Stored entries
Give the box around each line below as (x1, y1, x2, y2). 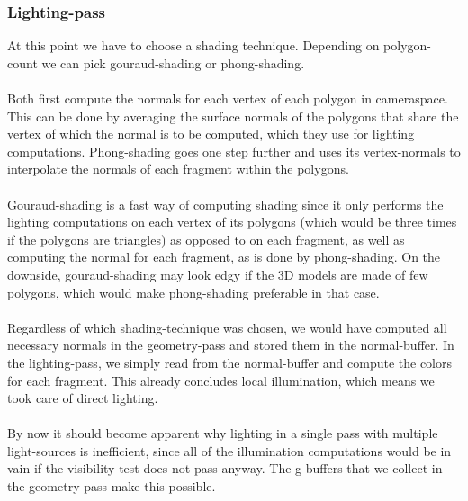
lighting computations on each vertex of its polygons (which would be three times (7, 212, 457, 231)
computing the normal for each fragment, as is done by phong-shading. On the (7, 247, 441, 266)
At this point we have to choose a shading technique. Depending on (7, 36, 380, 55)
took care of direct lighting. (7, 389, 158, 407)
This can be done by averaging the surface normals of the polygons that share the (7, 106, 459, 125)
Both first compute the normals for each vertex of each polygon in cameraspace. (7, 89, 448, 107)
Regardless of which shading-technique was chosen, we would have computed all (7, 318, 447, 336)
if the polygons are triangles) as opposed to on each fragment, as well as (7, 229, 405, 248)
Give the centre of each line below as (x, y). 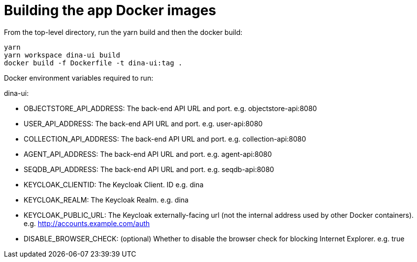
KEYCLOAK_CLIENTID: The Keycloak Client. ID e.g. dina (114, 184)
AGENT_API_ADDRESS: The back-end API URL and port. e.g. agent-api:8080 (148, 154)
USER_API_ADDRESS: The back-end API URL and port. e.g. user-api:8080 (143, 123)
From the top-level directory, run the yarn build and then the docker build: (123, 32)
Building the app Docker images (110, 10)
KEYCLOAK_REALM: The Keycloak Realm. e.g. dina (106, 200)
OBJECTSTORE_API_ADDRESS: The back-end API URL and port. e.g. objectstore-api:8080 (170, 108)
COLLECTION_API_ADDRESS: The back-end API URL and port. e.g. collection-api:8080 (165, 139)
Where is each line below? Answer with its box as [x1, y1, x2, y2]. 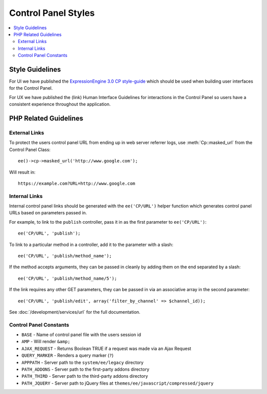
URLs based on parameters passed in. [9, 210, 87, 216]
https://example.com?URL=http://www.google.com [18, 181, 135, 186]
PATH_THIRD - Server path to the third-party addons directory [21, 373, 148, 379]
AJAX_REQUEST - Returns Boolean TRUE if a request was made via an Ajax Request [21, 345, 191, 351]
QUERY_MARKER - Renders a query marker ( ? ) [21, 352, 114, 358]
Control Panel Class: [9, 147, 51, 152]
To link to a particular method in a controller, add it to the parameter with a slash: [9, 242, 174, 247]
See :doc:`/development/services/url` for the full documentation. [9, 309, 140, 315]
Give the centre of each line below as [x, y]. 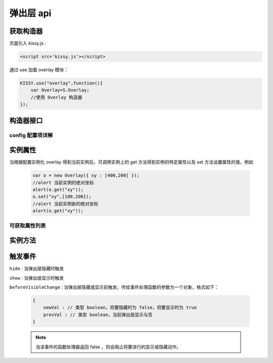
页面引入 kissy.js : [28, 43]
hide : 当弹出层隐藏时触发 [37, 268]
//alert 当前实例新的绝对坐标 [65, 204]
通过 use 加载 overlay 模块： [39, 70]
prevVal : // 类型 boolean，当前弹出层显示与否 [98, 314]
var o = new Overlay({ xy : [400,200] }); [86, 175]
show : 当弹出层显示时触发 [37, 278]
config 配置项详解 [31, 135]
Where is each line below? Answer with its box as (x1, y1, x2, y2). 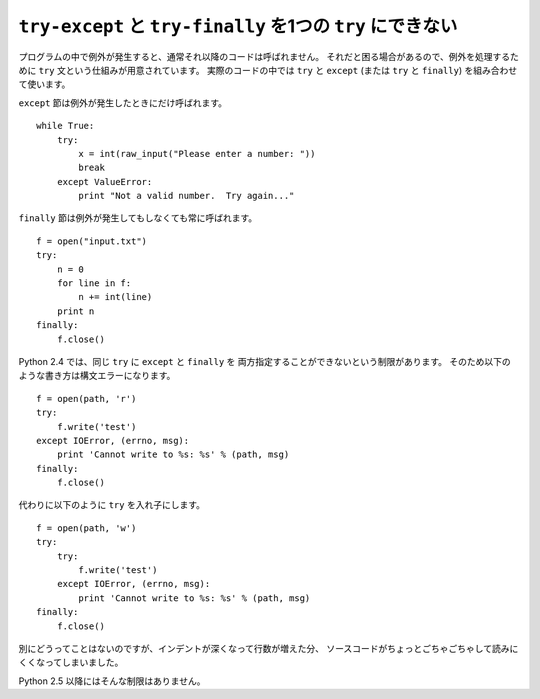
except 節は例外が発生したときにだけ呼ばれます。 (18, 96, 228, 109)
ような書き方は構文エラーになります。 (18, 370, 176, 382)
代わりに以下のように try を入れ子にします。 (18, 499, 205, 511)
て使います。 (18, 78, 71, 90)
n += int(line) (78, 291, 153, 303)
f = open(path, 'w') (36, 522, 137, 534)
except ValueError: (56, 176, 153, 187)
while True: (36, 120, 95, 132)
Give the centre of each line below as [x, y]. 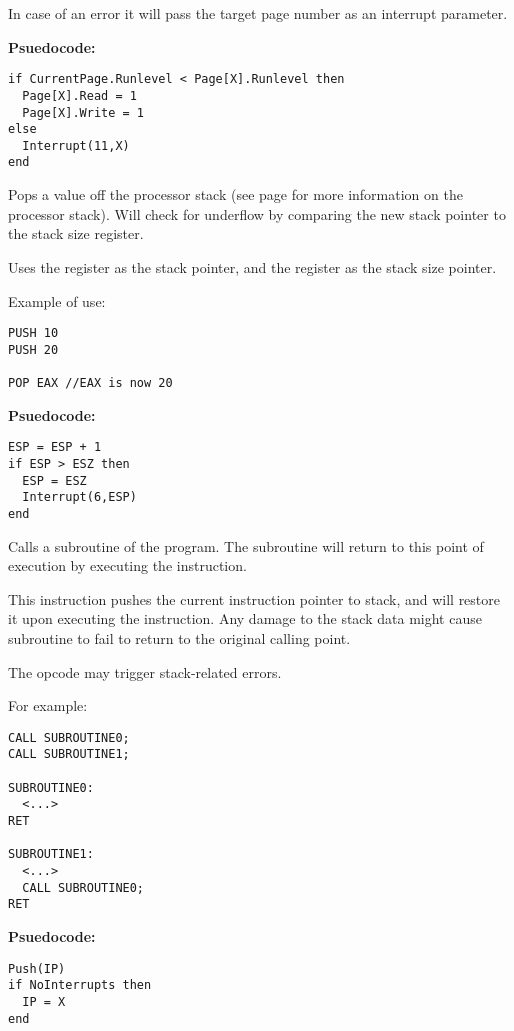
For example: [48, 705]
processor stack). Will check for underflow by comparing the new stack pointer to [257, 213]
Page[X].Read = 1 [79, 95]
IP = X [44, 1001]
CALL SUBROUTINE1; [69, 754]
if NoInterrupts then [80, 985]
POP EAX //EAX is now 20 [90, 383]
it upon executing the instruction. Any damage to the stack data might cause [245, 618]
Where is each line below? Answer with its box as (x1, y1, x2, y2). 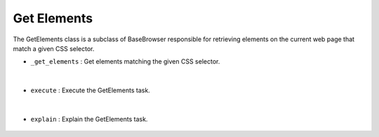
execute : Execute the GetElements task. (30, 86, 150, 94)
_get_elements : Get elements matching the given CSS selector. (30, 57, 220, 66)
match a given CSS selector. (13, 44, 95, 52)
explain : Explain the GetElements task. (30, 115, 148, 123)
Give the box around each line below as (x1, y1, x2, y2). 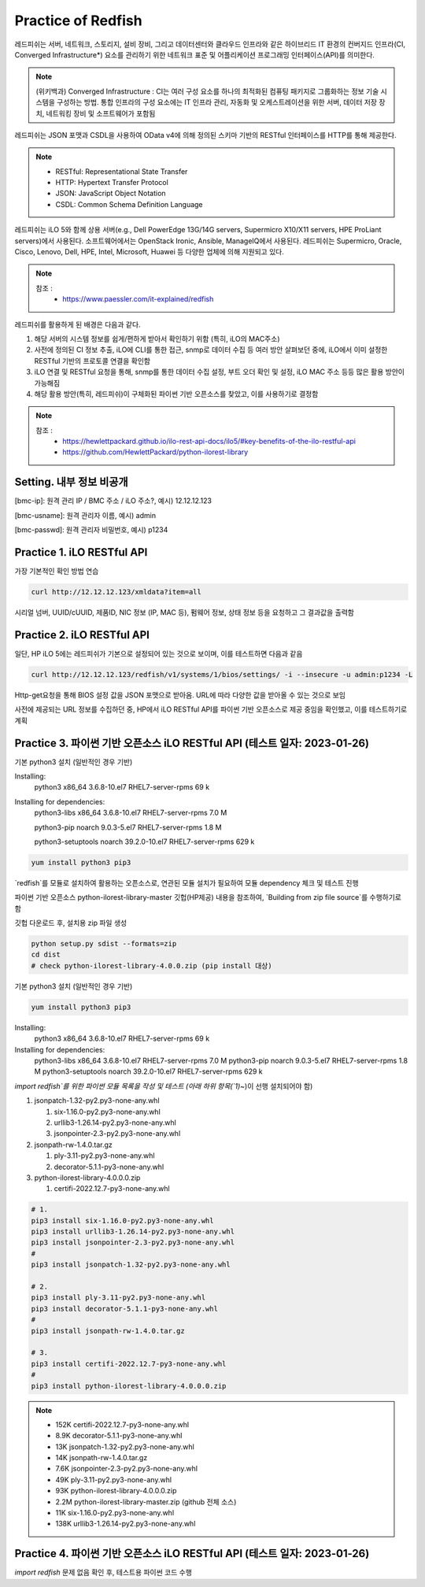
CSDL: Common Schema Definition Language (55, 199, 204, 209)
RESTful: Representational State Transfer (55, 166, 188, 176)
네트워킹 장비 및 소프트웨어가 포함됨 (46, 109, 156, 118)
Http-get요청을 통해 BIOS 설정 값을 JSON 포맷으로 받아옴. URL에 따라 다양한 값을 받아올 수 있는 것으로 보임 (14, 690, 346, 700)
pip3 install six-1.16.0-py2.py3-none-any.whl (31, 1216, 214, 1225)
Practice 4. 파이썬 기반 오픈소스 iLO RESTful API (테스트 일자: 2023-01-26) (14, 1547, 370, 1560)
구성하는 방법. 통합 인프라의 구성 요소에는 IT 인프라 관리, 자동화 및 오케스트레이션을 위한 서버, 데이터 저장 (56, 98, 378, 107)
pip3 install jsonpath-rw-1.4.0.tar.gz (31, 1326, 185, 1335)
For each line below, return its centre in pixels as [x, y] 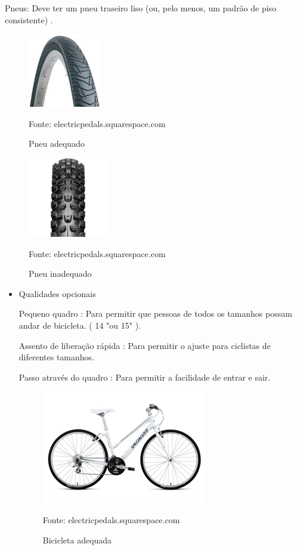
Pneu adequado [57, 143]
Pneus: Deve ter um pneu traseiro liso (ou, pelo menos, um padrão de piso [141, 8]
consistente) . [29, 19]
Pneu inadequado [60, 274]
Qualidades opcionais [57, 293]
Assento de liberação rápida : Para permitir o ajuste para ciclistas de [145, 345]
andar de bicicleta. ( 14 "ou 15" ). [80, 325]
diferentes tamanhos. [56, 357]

--

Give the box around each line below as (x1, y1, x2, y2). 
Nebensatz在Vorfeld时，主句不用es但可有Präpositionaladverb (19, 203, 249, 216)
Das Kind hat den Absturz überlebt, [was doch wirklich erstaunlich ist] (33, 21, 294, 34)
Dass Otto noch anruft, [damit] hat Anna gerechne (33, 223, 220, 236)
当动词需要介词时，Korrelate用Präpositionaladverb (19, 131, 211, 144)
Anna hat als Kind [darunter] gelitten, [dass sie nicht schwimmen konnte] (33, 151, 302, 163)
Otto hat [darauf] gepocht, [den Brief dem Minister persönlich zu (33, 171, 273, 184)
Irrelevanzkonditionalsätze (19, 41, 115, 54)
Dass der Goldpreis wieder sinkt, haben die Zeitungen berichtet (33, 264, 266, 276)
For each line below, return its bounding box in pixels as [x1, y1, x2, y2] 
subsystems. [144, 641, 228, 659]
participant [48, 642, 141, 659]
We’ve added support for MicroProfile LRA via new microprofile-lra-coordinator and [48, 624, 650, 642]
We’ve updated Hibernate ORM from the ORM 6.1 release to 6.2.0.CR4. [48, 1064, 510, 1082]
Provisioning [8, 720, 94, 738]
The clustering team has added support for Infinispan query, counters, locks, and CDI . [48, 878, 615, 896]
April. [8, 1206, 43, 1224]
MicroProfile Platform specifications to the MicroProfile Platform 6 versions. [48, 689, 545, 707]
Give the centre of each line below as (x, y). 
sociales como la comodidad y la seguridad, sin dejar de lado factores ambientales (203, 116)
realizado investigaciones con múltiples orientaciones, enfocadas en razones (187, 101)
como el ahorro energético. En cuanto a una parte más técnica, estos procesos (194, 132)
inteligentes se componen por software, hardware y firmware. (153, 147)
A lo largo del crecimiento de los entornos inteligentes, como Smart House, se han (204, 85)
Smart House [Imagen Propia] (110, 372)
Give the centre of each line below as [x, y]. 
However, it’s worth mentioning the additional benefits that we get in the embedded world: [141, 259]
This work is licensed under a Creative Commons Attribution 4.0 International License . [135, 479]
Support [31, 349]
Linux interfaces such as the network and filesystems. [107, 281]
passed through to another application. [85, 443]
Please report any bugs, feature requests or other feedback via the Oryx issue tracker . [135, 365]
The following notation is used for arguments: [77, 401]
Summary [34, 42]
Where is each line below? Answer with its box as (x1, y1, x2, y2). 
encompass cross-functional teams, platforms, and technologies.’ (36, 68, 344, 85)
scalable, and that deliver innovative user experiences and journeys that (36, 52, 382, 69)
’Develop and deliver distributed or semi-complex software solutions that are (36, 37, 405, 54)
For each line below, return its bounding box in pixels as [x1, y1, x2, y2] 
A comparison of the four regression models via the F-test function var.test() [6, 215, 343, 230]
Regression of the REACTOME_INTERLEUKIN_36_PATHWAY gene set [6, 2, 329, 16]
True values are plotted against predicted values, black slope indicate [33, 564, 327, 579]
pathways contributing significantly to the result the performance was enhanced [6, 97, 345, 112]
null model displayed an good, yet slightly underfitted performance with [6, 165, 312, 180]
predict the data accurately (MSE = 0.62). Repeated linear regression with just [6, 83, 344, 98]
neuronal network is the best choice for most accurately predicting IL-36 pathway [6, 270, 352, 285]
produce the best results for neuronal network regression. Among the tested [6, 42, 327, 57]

--

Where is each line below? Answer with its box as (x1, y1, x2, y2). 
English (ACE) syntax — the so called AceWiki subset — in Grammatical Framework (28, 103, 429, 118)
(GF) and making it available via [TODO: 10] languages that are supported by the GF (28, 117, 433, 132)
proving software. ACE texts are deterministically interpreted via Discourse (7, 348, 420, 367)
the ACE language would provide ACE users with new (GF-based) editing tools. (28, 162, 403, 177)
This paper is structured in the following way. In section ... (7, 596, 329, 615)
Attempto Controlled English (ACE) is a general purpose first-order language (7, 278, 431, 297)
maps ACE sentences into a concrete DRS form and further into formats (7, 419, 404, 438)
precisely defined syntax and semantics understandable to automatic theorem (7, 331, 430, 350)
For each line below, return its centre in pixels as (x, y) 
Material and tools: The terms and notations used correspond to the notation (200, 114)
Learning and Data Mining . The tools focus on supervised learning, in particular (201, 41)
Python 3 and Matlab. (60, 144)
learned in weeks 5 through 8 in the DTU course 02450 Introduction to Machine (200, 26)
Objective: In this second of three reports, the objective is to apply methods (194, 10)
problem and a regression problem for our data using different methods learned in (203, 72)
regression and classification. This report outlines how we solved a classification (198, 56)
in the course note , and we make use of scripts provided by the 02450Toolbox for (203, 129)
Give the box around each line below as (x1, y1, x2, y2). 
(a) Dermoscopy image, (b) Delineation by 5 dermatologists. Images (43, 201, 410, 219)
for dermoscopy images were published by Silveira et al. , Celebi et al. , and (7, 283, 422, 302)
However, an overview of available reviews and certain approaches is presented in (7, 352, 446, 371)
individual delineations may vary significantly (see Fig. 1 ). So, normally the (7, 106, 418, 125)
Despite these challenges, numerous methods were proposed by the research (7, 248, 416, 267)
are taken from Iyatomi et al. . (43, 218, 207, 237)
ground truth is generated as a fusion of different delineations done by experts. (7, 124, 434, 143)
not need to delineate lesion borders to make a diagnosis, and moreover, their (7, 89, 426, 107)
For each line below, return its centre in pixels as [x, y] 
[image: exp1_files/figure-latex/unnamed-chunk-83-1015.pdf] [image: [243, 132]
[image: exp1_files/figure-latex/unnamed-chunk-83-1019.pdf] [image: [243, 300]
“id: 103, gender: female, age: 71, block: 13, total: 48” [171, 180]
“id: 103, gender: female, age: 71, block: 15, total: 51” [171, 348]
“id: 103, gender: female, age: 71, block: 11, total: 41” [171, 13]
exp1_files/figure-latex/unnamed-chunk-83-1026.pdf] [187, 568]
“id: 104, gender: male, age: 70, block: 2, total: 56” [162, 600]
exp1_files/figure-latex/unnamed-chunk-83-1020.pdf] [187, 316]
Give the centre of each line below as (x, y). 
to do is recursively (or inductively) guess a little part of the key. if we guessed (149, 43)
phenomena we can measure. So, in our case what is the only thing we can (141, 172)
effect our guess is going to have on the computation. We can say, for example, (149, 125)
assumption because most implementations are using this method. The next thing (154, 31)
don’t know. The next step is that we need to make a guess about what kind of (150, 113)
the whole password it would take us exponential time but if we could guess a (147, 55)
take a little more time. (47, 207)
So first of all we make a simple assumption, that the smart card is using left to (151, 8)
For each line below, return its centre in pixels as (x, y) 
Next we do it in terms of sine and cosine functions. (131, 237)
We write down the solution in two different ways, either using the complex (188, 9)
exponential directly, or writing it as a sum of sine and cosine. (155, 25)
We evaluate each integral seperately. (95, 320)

What is needed: Among the entries above, copy exactly only the lines starting with the one containing "exponential directly, or" and going through the one containing "We evaluate each", both ends included.

Exercise output:
exponential directly, or writing it as a sum of sine and cosine. (155, 25)
We evaluate each integral seperately. (95, 320)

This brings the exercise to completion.